One of the commissioners, George E. Apostolakis, pointed out that existing safety analyses also assume that electricity will be restored within four or eight hours after a power cutoff, but that blackouts on the grid often last far longer. “Why do we still assume things that are now, in retrospect, unrealistic?” he asked.

The task force, appointed in April, is supposed to complete its investigation in August but is periodically updating the commission. In another finding, it warned that emergency vents that had been added to American reactors to protect against a hydrogen explosion after an accident might not function, just as they proved inoperable in Fukushima.

“It may be a challenge to open the vent path in a scenario like the Fukushima accident,” said Mr. Miller, who said that the types of valves used, and their accessibility in the event that they had to be operated manually, needed further evaluation.

Another challenge is that the commission's inspectors have not been trained to evaluate the condition of a variety of hardware or review procedures that were adopted as extra precautions after the September 11 attacks. “We do not have the same kind of regulatory oversight on those enhancements,” said R. William Borchardt, the commission's executive director for operations.

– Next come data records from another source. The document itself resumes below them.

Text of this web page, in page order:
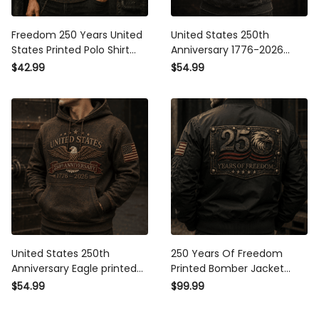
Freedom 250 Years United
States Printed Polo Shirt
Patriotic Eagle USA Flag
Father's Day Veteran
$42.99
United States 250th
Anniversary 1776-2026
Printed Hoodie Patriotic Eagle
Dad America 250 Years
$54.99
United States 250th
Anniversary Eagle printed
Hoodie, Patriotic USA Flag
$54.99
250 Years Of Freedom
Printed Bomber Jacket
Patriotic Eagle USA Flag
$99.99
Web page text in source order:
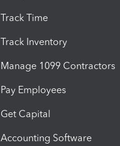
Track Time
Track Inventory
Manage 1099 Contractors
Pay Employees
Get Capital
Accounting Software

The commission's staff, which has been struggling to obtain as much information as possible about the Fukushima reactors, has revised its view of the condition of a pool of spent fuel at the plant's Unit 4 reactor, Mr. Borchardt said Wednesday.

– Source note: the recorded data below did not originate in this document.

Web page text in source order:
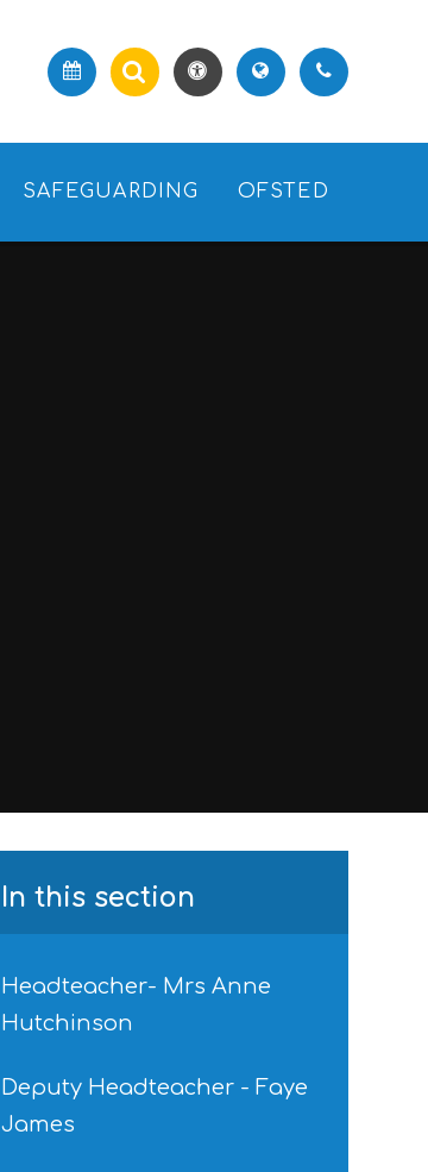
SAFEGUARDING OFSTED
In this section
Headteacher- Mrs Anne
Hutchinson
Deputy Headteacher - Faye
James

An assumption that that pool was dry or nearly dry, raising the possibility of a massive release of radioactive materials, led the United States ambassador to Japan to recommend that Americans stay 50 miles away from the plant. The Japanese authorities had ordered the evacuation of people within about 12 miles of the plant.

“It's unlikely that the pool ever went completely dry,” Mr. Borchardt told the commissioners. “The staff welcomes this as very good news, as it's one indication that the event may not have been as serious as previously believed for Unit 4.” He said the conclusion was based on a recent video of the pool.

The commission has never explained why its chairman, Gregory B. Jaczko, said that the pool was empty or nearly empty. But since the March 11 accident at Fukushima, the plant's owner, Tokyo Electric Power Company, has reported a variety of instrument readings that later came into question.

Mr. Borchardt also said that in Units 1, 2, and 3 at Fukushima, “The cores, to some degree, are ex-vessel,” meaning that the uranium fuel had melted and leaked out of the reactor vessels.